Microsoft, with multiple businesses, many management layers and a complex organizational structure, has also been a difficult company for outside executives to fit into, said BGC’s Gillis. At the same time, it’s precisely because of such a culture that some investors want to see an outsider come in and shake it up, he said.
“This has to be a vexing moment for Microsoft because the qualities they likely want in a new CEO are going to be difficult to find in one person,” said Michael Useem, director of the Center for Leadership and Change Management at Wharton School of the University of Pennsylvania in Philadelphia. “They’re going to want someone who has managed a big company before and has a proven record for doing a turnaround.”

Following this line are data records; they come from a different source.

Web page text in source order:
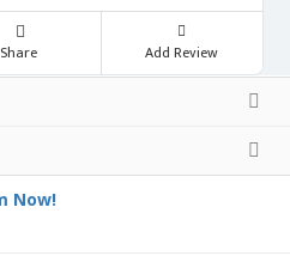
Share Add Review
Now!
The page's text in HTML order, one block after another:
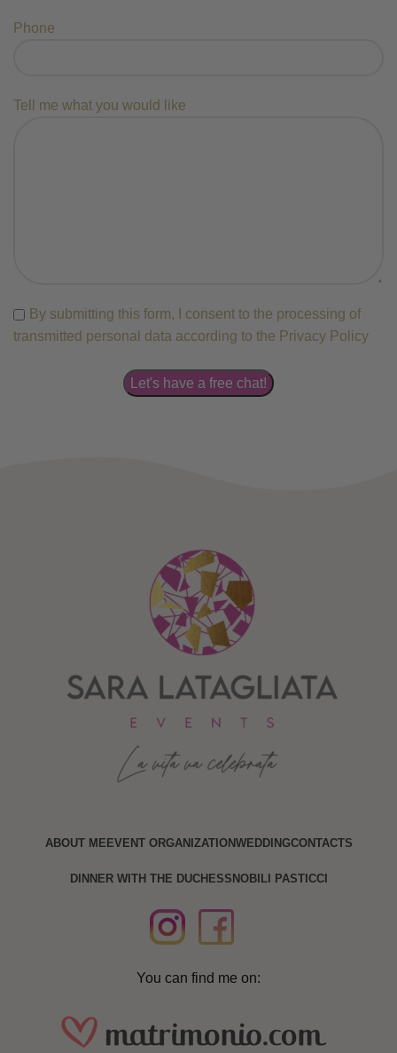
Phone
Tell me what you would like
By submitting this form, I consent to the processing of
transmitted personal data according to the Privacy Policy
ABOUT MEEVENT ORGANIZATIONWEDDINGCONTACTS
DINNER WITH THE DUCHESSNOBILI PASTICCI
You can find me on:
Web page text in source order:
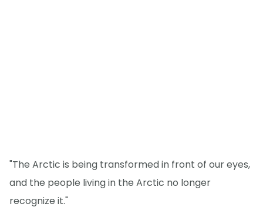
"The Arctic is being transformed in front of our eyes,
and the people living in the Arctic no longer
recognize it."
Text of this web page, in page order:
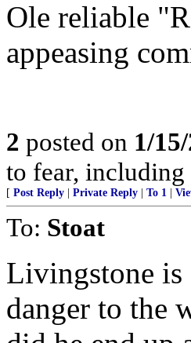
Ole reliable
appeasing
2 posted on 1/
to fear,
[ Post Reply Private Reply To 1
To: Stoat
Livingstone is
danger to the
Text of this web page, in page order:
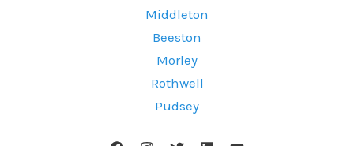
Middleton
Beeston
Morley
Rothwell
Pudsey
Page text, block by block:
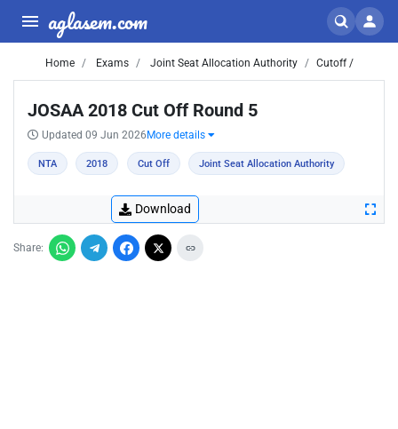
aglasem.com
Home Exams Joint Seat Allocation Authority Cutoff /
JOSAA 2018 Cut Off Round 5
Updated 09 Jun 2026 More details
NTA 2018 Cut Off Joint Seat Allocation Authority
Download
Share:
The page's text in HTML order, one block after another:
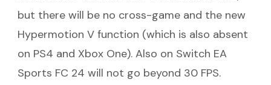
but there will be no cross-game and the new
Hypermotion V function (which is also absent
on PS4 and Xbox One). Also on Switch EA
Sports FC 24 will not go beyond 30 FPS.
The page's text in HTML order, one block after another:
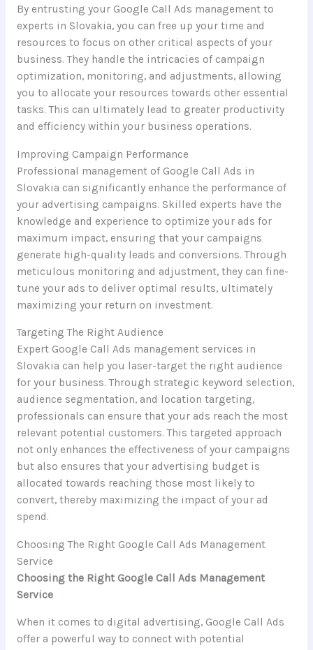
By entrusting your Google Call Ads management to
experts in Slovakia, you can free up your time and
resources to focus on other critical aspects of your
business. They handle the intricacies of campaign
optimization, monitoring, and adjustments, allowing
you to allocate your resources towards other essential
tasks. This can ultimately lead to greater productivity
and efficiency within your business operations.
Improving Campaign Performance
Professional management of Google Call Ads in
Slovakia can significantly enhance the performance of
your advertising campaigns. Skilled experts have the
knowledge and experience to optimize your ads for
maximum impact, ensuring that your campaigns
generate high-quality leads and conversions. Through
meticulous monitoring and adjustment, they can fine-
tune your ads to deliver optimal results, ultimately
maximizing your return on investment.
Targeting The Right Audience
Expert Google Call Ads management services in
Slovakia can help you laser-target the right audience
for your business. Through strategic keyword selection,
audience segmentation, and location targeting,
professionals can ensure that your ads reach the most
relevant potential customers. This targeted approach
not only enhances the effectiveness of your campaigns
but also ensures that your advertising budget is
allocated towards reaching those most likely to
convert, thereby maximizing the impact of your ad
spend.
Choosing The Right Google Call Ads Management
Service
Choosing the Right Google Call Ads Management
Service
When it comes to digital advertising, Google Call Ads
offer a powerful way to connect with potential

An outsider still needs to fit in even if the culture needs changing, said McCool. “To do something transformative, they need someone who will be there for more than three to four years,” Useem said.
LESSONS FROM J.C. PENNEY
Microsoft directors should be mindful of the lesson of J.C. Penney Co., said Steve Miller, the chairman of American International Group Inc. who spent his career helping hobbled companies survive. “What must terrify them is the example, say, of J.C. Penney,” Miller told Bloomberg Television’s Stephanie Ruhle and Erik Schatzker in an interview.
J.C. Penney hired Johnson from Apple Inc., where he turned the iPad maker’s stores into a lucrative retail empire. At J.C. Penney, Johnson as CEO scaled back discounts and sought to transform the department-store chain, resulting in plummeting sales and Johnson being replaced by former CEO Mike Ullman.
“They decided they needed to change, they brought in Ron Johnson, did a radical shift in their whole strategy, and it was a complete failure,” Miller said.